Data to examine Start Marker
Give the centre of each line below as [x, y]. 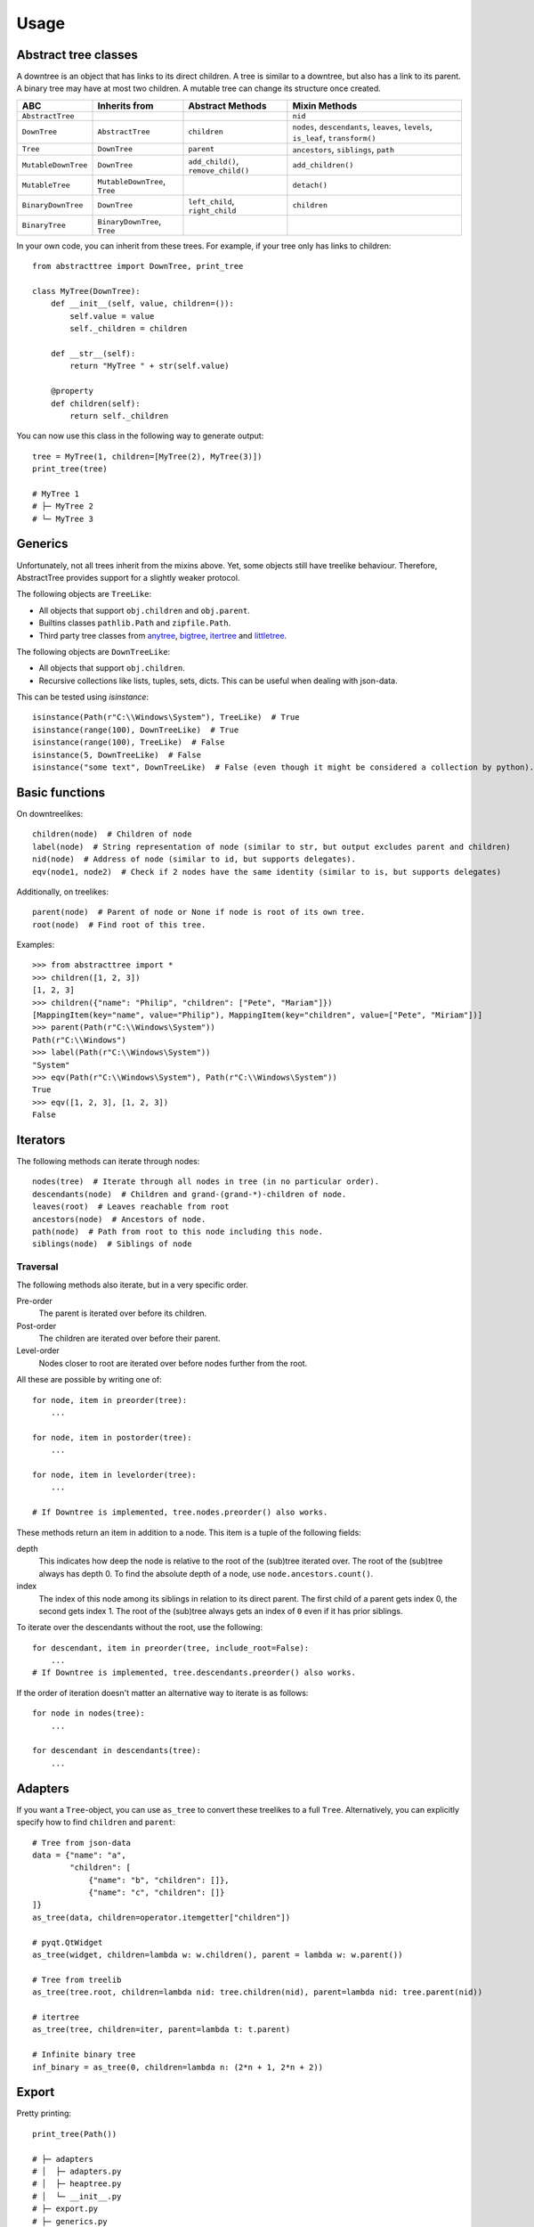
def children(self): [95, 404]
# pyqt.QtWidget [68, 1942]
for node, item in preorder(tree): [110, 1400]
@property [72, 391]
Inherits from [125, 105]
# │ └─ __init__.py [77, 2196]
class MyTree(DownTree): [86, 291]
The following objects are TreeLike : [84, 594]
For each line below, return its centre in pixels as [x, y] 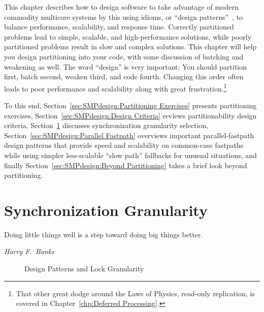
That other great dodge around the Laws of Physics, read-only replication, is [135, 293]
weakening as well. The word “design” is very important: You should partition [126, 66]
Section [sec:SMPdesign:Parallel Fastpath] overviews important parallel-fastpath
Data to examine End Marker
Data to examine Start Marker
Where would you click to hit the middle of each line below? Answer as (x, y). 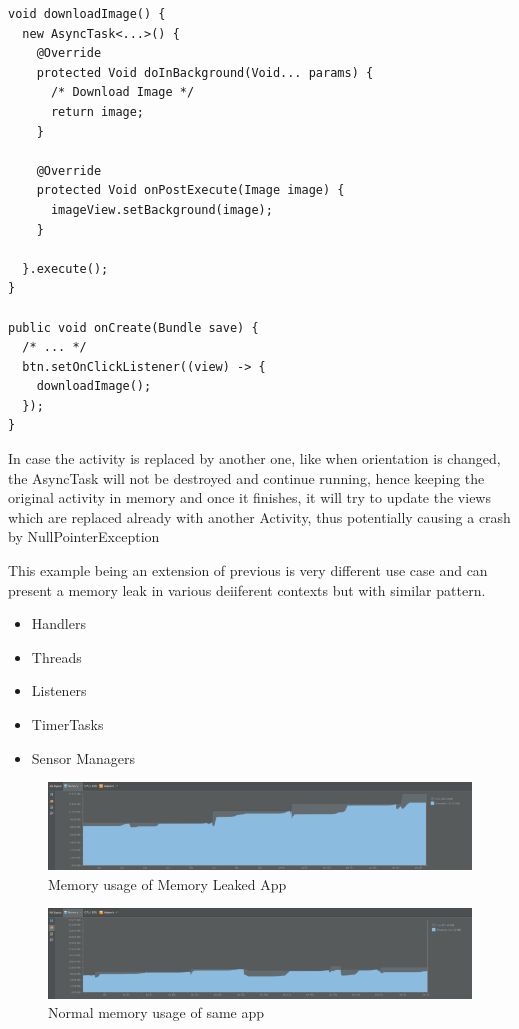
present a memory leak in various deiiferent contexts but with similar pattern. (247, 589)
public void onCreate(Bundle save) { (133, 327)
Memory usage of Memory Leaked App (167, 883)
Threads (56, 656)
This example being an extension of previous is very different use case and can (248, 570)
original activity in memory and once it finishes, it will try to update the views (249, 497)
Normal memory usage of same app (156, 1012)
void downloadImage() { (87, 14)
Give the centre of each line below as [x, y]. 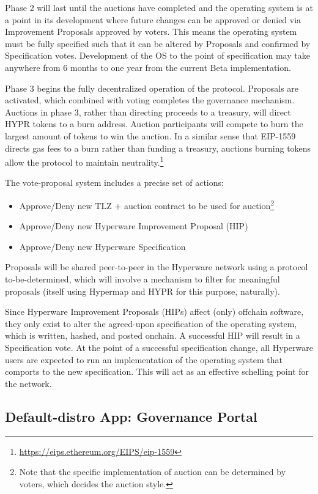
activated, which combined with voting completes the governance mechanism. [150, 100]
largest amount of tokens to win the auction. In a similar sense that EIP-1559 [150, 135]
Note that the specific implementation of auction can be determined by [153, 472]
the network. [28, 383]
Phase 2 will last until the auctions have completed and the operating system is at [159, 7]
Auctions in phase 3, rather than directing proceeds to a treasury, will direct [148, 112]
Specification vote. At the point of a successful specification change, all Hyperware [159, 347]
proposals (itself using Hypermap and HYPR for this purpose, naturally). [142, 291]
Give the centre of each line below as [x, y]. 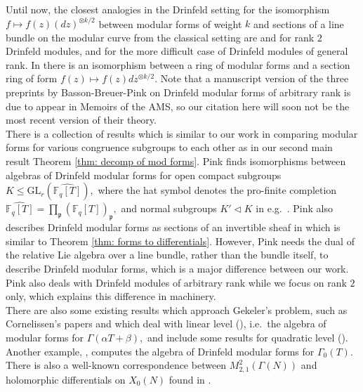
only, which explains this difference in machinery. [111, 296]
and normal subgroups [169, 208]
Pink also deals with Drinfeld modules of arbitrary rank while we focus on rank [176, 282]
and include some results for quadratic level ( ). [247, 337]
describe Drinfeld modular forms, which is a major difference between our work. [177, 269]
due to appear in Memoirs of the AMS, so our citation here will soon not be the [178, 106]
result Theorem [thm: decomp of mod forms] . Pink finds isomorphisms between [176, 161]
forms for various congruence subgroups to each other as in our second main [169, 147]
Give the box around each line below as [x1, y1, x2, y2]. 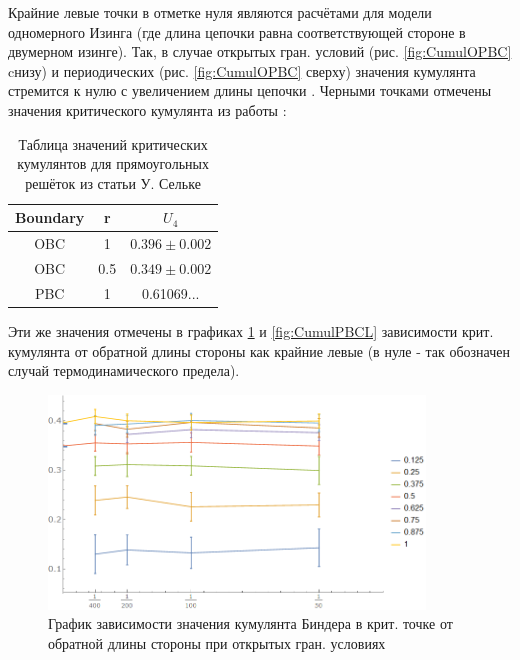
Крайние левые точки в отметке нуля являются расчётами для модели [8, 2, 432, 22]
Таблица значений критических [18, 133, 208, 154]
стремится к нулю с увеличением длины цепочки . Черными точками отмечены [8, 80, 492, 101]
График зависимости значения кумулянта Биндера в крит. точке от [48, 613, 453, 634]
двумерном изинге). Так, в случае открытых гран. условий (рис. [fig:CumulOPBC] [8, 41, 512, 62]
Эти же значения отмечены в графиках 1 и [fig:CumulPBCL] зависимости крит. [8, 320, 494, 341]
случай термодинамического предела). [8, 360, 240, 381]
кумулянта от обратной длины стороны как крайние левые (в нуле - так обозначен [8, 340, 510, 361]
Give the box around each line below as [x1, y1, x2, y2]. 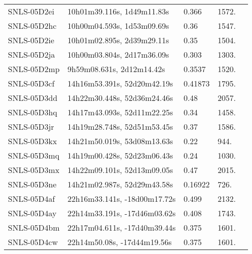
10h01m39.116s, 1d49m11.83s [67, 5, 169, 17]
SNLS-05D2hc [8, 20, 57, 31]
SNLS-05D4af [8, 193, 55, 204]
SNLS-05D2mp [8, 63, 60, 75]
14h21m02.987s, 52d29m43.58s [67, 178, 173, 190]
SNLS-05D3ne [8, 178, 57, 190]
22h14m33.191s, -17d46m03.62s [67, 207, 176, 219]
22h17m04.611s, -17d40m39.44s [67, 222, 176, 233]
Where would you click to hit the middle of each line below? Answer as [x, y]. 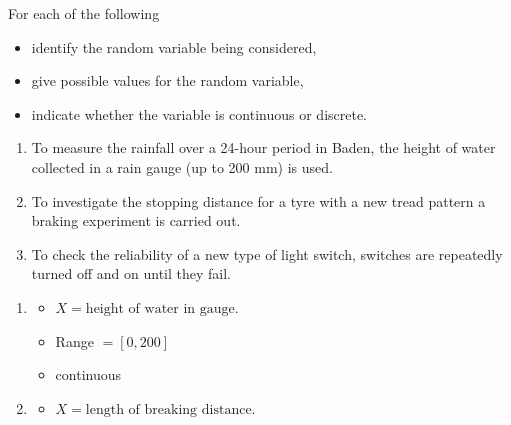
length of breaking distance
Data to examine End Marker
Say the number of lines above that include "which", and only that.

3